» WHAT THE TASK REQUIRES:
Copy the records below word for word, from the first line through the line that contains "You don’t have to win the deal. [142, 378]", and leave out any pictures.

» DATA TO EXAMINE:

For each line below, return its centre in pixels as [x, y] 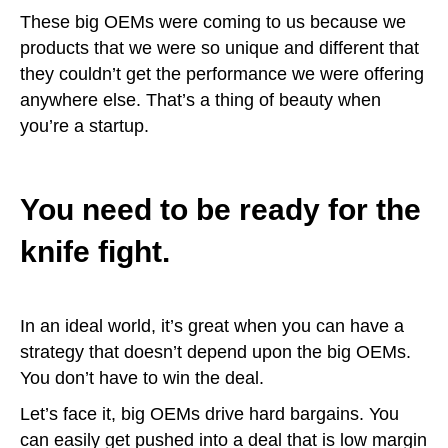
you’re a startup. [84, 126]
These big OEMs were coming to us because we [213, 22]
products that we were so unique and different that [219, 48]
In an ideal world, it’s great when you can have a [212, 326]
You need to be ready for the [220, 210]
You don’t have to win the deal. [142, 378]
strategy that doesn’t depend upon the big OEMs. [215, 352]
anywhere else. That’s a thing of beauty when [200, 100]

» WRITTEN SOLUTION:
For each line below, return its centre in pixels as [x, y] 
you’re a startup. [84, 126]
These big OEMs were coming to us because we [213, 22]
products that we were so unique and different that [219, 48]
In an ideal world, it’s great when you can have a [212, 326]
You need to be ready for the [220, 210]
You don’t have to win the deal. [142, 378]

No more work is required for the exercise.